В наступившем молчании все его рассматривают. Рука журналиста, держащая пачку, начинает дрожать, по лбу стекает капля пота. Он почти слышит, как шуршат под рубашкой волосы на его груди. Он сдергивает целлофан с пачки и наполовину выстукивает из нее три сигареты.
— Просто хочу поговорить, — объясняет журналист.
Мужчина ждет, пока ему дадут прикурить, и выдыхает дым в сторону.
— О чем?
— О старине.
— Вчера был долгий день, — говорит мужчина со смешком, который рябью пробегает по комнате.
Сначала посмеиваются мужчины, негромко, осторожно, потом вступают женщины, и вот уже смех гремит на всю комнату, напряжение исчезает. Его хлопают по плечу, он широко улыбается, мужчины говорят, нараспев, быстро, резко. Начинают фразу басом, заканчивают тенорком. В речи попадаются слова на романи. Насколько он может понять, мужчину, сидящего в углу, зовут Бошор. Журналист бросает пачку «Мальборо» на стол, мужчины небрежно вытаскивают сигареты. В комнату заходят женщины, одна из них очень юна и хороша. Она наклоняется, чтобы прикурить, и он отворачивается, чтобы не видеть, как колышутся ее груди.
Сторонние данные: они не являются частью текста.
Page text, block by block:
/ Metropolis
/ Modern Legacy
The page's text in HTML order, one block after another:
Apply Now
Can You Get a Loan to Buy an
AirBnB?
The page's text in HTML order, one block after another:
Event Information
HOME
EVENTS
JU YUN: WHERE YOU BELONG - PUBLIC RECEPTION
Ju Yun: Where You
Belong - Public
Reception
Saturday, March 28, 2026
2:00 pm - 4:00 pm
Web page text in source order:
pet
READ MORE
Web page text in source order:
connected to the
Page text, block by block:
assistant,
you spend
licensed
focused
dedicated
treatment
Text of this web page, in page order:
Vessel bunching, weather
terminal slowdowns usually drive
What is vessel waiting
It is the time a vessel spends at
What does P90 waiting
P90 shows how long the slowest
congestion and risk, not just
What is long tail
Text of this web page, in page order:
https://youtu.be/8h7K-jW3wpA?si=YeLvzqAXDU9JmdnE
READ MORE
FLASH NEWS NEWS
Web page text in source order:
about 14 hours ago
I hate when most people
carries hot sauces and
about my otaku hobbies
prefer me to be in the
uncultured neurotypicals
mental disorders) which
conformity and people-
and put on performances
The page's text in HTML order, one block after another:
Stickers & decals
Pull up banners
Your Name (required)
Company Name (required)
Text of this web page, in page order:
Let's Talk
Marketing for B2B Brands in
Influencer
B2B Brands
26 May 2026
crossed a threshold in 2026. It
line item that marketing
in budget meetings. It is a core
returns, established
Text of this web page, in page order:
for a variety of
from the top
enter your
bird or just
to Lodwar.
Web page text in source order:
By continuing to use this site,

Бошор указывает на карты и говорит:
— Играем на еду и выпивку, — он вытягивает из пачки новую сигарету. — Но на самом деле мы не пьяницы.
Поняв намек Бошора, журналист расстегивает пуговицу, отодвигает рубашку, показывая дряблую грудь, и достает, словно трофей, первую бутылку. Бошор берет ее, поворачивает в руках, одобрительно кивает и быстро говорит что-то на романи, вызывая общий смех.
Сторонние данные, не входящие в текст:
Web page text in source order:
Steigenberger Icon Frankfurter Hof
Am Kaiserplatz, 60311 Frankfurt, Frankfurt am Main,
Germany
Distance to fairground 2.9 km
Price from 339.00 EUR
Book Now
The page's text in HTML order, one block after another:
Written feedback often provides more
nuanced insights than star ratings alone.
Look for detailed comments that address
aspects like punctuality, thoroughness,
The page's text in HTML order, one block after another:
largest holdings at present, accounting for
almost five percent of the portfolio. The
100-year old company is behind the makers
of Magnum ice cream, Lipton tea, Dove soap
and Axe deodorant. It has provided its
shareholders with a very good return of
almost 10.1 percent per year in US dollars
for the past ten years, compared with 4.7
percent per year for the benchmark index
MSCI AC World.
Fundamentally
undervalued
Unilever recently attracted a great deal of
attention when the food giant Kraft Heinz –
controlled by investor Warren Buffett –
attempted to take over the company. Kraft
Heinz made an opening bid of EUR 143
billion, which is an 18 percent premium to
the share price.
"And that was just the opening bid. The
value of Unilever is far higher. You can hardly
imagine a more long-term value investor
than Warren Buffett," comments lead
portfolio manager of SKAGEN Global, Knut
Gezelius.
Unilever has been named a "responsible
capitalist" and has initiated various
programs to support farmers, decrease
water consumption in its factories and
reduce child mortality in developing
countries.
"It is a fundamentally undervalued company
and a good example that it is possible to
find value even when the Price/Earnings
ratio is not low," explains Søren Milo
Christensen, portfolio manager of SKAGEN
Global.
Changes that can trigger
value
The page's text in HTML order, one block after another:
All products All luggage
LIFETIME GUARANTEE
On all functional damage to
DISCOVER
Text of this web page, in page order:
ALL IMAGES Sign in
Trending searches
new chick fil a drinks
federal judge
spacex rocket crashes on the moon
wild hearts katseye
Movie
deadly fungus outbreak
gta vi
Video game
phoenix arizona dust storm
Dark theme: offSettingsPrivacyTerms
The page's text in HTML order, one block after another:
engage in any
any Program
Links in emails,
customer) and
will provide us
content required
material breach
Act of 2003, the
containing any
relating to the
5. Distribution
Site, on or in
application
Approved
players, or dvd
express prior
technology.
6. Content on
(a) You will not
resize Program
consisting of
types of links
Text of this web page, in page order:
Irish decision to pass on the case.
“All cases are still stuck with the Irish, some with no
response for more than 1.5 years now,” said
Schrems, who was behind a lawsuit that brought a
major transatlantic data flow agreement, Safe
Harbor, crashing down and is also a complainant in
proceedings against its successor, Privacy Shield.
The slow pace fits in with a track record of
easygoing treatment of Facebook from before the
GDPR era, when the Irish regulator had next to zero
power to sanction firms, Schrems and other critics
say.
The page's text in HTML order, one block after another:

Журналист смотрит, как девушка открывает буфет, достает из него ящик из красного дерева с серебряным запором и отпирает его. В ящике — чайный фарфоровый сервиз. Она ставит на стол чашки, откупоривает бутылку. Ему дают, замечает он, единственную чашку без щербинки.
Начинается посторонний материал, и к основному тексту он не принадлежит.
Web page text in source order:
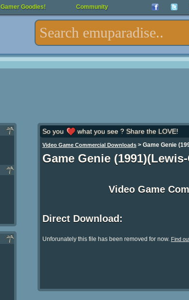
Gamer Goodies! Community
So you what you see ? Share the LOVE!
Video Game Commercial Downloads> Game Genie
Game Genie
Video Game
Direct Download:
Unforunately this file has been removed for now. Find
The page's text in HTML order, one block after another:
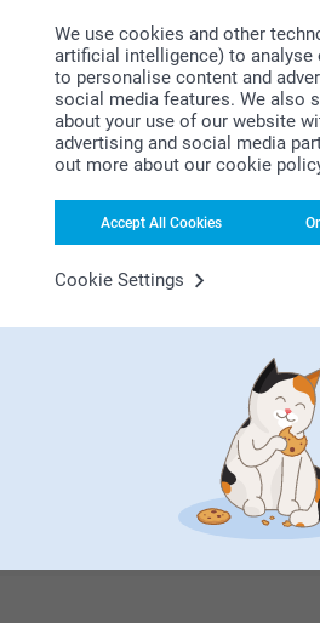
We use cookies and other
artificial intelligence) to analyse
to personalise content and
social media features. We also
about your use of our website
advertising and social media
out more about our cookie
Accept All Cookies
Cookie Settings
Bonus on all your
Looking for
First-class
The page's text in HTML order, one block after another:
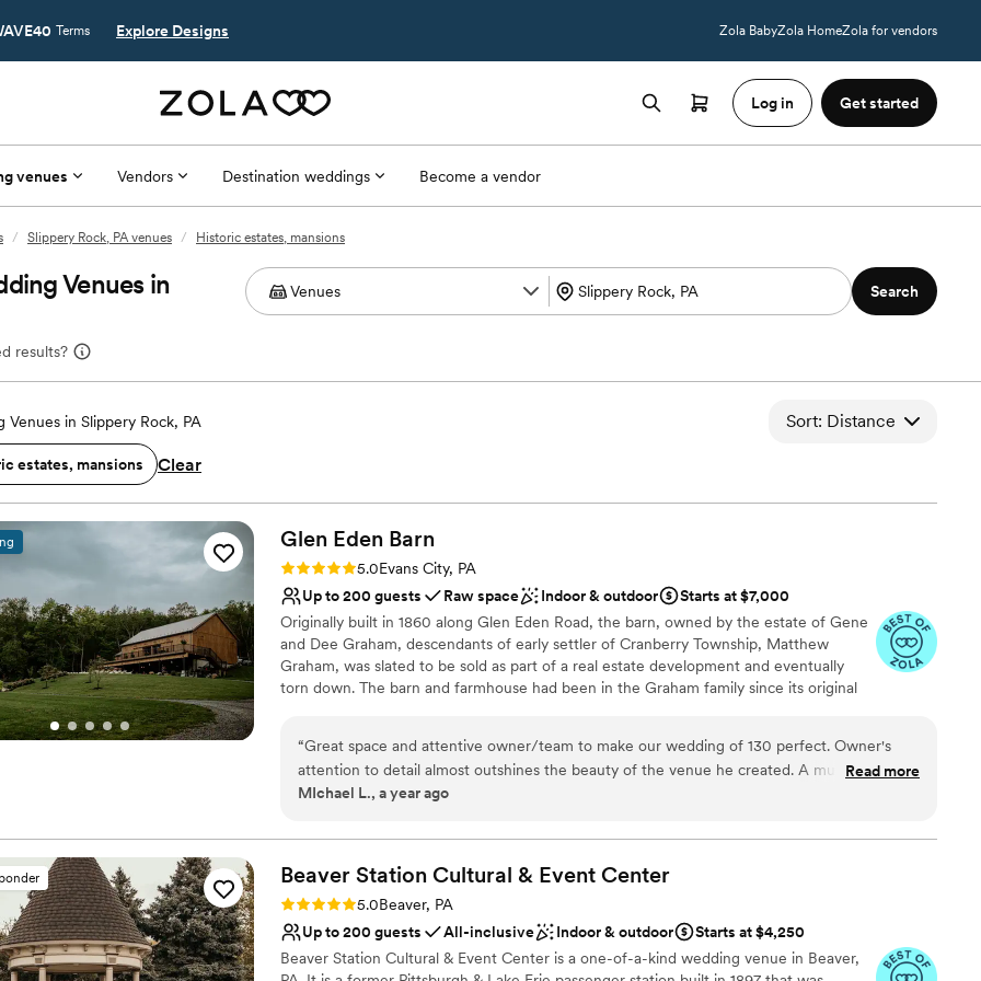
Terms Explore Designs Zola BabyZola HomeZola for vendors
Log in Get started
venues Vendors Destination weddings Become a vendor
/ Slippery Rock, PA venues / Historic estates, mansions
Venues in
results?
Search
Venues in Slippery Rock, PA Sort: Distance
estates, mansions Clear
Glen Eden Barn
Rating: 5.0 (4 reviews)
5.0Evans City, PA
Up to 200 guests
Raw space Indoor & outdoor
Starts at $7,000
Originally built in 1860 along Glen Eden Road, the barn, owned by the estate of Gene
and Dee Graham, descendants of early settler of Cranberry Township, Matthew
Graham, was slated to be sold as part of a real estate development and eventually
torn down. The barn and farmhouse had been in the Graham family since its original
of daily life for the Graham family. All six children and numerous farm hands pitched in
to help run the dairy. Resigned to spend more time with their grandchildren, the
Grahams retired in 1998, happily closing that chapter of their life. Their legacy carries
Why you'll love this venue
Rustic-chic setting
Raw space for complete customization
Venue considerations
“Great space and attentive owner/team to make our wedding of 130 perfect. Owner's
attention to detail almost outshines the beauty of the venue he created. A must
consideration for a wedding venue.
Read more
MIchael L., a year ago
Beaver Station Cultural & Event Center
Rating: 5.0 (5 reviews)
5.0Beaver, PA
Up to 200 guests
All-inclusive Indoor & outdoor
Starts at $4,250
Beaver Station Cultural & Event Center is a one-of-a-kind wedding venue in Beaver,

Бошор отклоняется назад и нежно говорит:
— За здоровье!
Они чокаются чашками, и Бошор, наклонившись вперед, шепчет:
— О, и на деньги тоже, друг. Мы играем в карты и на деньги.
Журналист, не смутившись, шлепает о стол двести крон. Бошор берет деньги, засовывает в карман штанов, улыбается и выдувает дым к потолку.
— Спасибо, друг.
Карты откладывают в сторону и начинают пить. Журналисту странно, как близко сидит к нему Бошор, их колени соприкасаются, темная рука Бошора лежит на рукаве его пиджака, и он думает о том, как навести разговор на цыганские секреты — даже сельский диалект их словацкого понять нелегко, — но вот уж на столе появляется вторая бутылка. Он достает ее быстро и спокойно. Спиртное развязывает языки, цыгане обсуждают бесчестных мэров и бюрократов, дотации и пособия по безработице, то, как Колю на прошлой неделе побили киркомотыгой, и то, что им не разрешают заходить в бары.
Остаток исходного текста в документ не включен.